One early manifestation of this strategy was the bank's Price Improvement Network (Pin) for fixed-income products, which allows corporate bond investors to trade directly with one another without having to pay a bid/offer spread to a dealer.

In the four years since its launch, the platform – now renamed UBS Bond Port – has gone from strength to strength, and 2015 was a particularly big year. In the third quarter, the venue racked up $7.7 billion in traded volumes, almost doubling year-on-year, while the number of clients posting prices grew to 465, compared to 299 a year earlier.

The average ticket size on the platform increased from $105,200 to $124,700, and 921 tickets with a value greater than $1 million were processed through Bond Port in the third quarter – a more than three-fold increase compared with the same period of 2014.

Today, indications of interest to either buy or sell bonds are collected from 2,400 different liquidity venues and transmitted through the Bond Port network to 12,000 clients, of which more than 800 unique users are actively trading on the platform each month.

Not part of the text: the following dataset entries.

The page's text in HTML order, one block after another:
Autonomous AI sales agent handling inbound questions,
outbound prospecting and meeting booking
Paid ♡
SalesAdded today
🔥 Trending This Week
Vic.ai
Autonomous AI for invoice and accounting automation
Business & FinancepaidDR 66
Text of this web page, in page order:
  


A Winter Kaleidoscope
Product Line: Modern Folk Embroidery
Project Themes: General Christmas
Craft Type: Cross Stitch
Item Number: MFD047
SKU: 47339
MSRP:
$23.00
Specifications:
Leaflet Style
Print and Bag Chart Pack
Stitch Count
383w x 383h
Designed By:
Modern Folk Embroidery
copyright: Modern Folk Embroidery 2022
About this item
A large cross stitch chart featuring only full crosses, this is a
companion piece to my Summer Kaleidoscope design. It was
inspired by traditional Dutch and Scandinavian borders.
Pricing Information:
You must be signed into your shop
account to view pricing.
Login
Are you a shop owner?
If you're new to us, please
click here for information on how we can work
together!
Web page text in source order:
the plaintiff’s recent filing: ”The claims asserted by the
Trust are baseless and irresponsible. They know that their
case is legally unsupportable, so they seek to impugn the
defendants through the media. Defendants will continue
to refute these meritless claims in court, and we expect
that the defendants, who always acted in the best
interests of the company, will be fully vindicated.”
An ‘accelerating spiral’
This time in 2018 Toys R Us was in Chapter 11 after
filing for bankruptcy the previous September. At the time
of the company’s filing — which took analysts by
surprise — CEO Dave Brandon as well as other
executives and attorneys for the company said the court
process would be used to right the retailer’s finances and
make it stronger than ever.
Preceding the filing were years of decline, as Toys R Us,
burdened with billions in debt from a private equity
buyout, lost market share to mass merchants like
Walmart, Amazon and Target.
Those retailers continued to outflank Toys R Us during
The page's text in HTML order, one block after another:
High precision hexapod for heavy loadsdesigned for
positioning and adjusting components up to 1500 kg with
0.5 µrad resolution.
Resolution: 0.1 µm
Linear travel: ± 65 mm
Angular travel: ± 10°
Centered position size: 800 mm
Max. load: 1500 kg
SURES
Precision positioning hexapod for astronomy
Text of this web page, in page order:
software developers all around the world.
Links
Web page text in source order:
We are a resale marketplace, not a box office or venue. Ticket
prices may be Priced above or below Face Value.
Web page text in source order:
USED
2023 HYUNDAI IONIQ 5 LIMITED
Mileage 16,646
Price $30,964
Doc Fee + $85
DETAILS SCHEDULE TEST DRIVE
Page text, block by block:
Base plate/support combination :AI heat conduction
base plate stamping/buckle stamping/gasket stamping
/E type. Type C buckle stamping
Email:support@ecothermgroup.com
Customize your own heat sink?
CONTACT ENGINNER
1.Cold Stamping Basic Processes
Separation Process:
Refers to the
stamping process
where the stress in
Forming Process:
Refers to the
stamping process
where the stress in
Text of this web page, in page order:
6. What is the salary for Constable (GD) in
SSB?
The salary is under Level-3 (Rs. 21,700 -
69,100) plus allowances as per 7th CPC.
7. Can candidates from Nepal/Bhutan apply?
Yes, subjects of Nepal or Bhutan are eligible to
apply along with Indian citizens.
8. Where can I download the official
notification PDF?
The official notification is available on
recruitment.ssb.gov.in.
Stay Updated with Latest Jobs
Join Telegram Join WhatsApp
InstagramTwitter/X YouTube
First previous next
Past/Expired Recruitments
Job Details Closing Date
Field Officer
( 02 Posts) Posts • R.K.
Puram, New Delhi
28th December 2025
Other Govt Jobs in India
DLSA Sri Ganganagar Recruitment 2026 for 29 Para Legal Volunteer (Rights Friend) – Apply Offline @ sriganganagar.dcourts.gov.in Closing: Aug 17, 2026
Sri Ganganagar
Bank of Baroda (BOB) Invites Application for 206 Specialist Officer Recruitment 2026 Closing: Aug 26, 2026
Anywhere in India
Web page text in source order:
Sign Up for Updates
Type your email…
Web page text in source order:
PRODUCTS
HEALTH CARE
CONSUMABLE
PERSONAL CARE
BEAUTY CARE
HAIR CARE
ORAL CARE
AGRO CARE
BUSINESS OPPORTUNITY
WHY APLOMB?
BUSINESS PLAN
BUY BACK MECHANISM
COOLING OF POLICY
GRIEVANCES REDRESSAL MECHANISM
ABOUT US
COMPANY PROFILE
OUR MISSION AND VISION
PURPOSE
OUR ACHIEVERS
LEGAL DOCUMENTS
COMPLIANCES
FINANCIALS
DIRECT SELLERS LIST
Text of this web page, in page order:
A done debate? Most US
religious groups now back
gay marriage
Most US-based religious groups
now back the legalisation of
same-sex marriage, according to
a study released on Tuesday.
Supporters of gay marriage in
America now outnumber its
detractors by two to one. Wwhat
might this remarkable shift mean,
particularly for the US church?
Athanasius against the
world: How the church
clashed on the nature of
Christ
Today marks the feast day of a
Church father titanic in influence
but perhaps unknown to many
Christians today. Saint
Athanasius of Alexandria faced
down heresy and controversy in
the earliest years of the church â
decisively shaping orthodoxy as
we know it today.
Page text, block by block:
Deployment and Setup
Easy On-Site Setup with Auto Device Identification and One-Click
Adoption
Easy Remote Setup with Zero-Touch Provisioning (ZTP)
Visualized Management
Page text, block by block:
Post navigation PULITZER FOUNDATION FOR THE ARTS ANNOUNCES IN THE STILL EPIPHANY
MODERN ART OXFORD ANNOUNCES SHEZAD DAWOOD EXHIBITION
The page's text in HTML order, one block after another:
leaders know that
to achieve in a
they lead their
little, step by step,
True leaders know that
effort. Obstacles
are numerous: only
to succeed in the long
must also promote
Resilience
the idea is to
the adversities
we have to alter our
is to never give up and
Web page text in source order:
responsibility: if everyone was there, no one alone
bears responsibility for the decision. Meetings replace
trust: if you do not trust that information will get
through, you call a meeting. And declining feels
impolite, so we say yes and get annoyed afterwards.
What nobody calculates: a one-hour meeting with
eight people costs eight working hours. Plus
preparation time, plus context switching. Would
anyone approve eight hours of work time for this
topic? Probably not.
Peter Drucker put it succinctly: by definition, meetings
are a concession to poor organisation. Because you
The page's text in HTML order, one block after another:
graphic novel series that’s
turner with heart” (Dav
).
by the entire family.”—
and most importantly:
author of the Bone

Of the 438 clients leaving liquidity on the platform in the third quarter, only a handful of those were banks, with the rest of the prices provided by real end-user accounts
Mark Russell, UBS

"For asset managers that have always lived in a request-for-quote universe, where they simply take prices from the dealers, the platform allows the buy-side community to become price makers and hence trade against the prices of other buy-side investors," says Mark Russell, global head of fund execution services at UBS in London.

"There were 245,000 total trades executed on Bond Port in 2015, and it is important to note the type of clients trading. Of the 438 clients leaving liquidity on the platform in the third quarter, only a handful of those were banks, with the rest of the prices provided by real end-user accounts," he adds.

Bond Port's main competition comes from alternative trading systems (ATS) such as Bloomberg's ALLQ or New York-based MarketAxess. Both are predominantly traditional dealer-to-client bond-trading platforms, and although non-dealer credit liquidity can be found on MarketAxess, the vast majority of trades are transacted between a dealer market-maker and an end-user liquidity taker.

Bond Port has differentiated itself by creating a network for direct end-user bond trading, and while dealer prices are still on the platform they compete as part of a bigger universe of buy-side prices.

"The traditional method has been to go to an ATS, where clients pay a bid/offer spread based on the dealer price, but the problem has always been that access to other liquidity is somewhat limited. What we have built with Bond Port is a distribution mechanism that allows clients to find each other globally, whether they are holding bonds or looking for bonds. I think that capability is the reason we have doubled trade volumes in the past year and our average ticket size has increased by 20%," says Nicolas Masso (pictured below), head of credit execution services for the Americas at UBS in New York.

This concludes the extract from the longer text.